Project Import (batch + sidecar fast path): import a whole project/sample/… directory tree at once. When per-sample pipeline "sidecar" files (*.chrY.g.vcf.gz, *.chrM.g.vcf.gz, *.sex, stats.txt, coverage.txt) sit next to the CRAM, Navigator places haplogroups, sex, read metrics, and a lite coverage roll-up from them — no multi-GB CRAM walk (seconds instead of minutes per sample). See the User Guide for the required layout and rules.
- Coverage / Callable Loci — mean depth, coverage distribution, callable bases per contig (1×–100×)
- Read Metrics — read length, insert size, platform detection, library orientation
- Sex Inference — genetic sex with a confidence score
- Y-DNA & mtDNA Haplogroups — terminal assignment with ranked candidates, across FTDNA and DecodingUs tree providers; multi-source reconciliation across runs
- mtDNA Heteroplasmy — site-level depth and allele fraction
- Private Y Variants — off-backbone calls (finer branches + novel candidates)

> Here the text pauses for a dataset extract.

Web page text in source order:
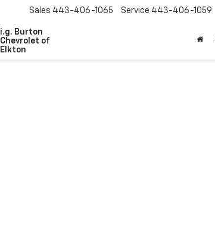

- Ancestry — admixture (26 fine populations / 8 continents), PCA projection, geographic map, DNA-painting local ancestry
- IBD Detection — shared-segment detection and relationship estimates (match-discovery UI in progress)
- Structural Variants — deletions, inversions, CNVs (output unvalidated; needs ≥10× coverage)
- Liftover — automatic coordinate conversion between GRCh38, GRCh37, and CHM13v2
- Automatic reference download and caching (GRCh38, GRCh37, CHM13v2)
- Configurable cache directory and on-demand retrieval with size estimates
- Result caching keyed by input file hash to avoid redundant work
- Subject-organized artifact storage for intermediate analysis files
All application data is stored under ~/.decodingus/:
~/.decodingus/
├── navigator-rs.db # Workspace database (SQLite): subjects, projects, runs, alignments, profiles
├── references/ # Downloaded reference genomes (indexed FASTA)
├── liftover/ # Chain files for build-to-build coordinate conversion
├── masks/ # Callable-region BED masks
├── trees/ # Cached Y-DNA / mtDNA haplotrees (JSON)
├── ysnp/ # Y-SNP dictionary assets
├── ancestry/ # Pre-built ancestry panels and PCA loadings
└── navigator-lang # Saved UI language choice
The database is created automatically on first launch. No configuration is required. Query it directly with any SQLite tool (close the app first):
sqlite3 ~/.decodingus/navigator-rs.db ".tables"- AT Protocol OAuth (PKCE/DPoP) and PDS record publishing
- Optional upload of summary data with user consent
- AppView endpoint configured via
DECODINGUS_APPVIEW_URL
- No runtime dependencies to install (no Java, no external bioinformatics tools)
- 4 GB RAM minimum (8 GB recommended for large BAM files)
- A Rust toolchain to build from source
# Build the whole workspace (release = optimized)
cargo build --release
# Run the desktop app
cargo run -p navigator-ui
# ...or run the built binary directly
./target/release/navigator
# Run tests
cargo test --workspaceThe same navigator binary runs headless when given a subcommand, against the same workspace database:
navigator ingest --subject "Jane Doe" --project "Family Study" --recursive /path/to/files
navigator subjects --json
navigator show --subject "Jane Doe"
navigator projectsSee the User Guide for full usage, and crates/README.md for the crate topology and developer setup.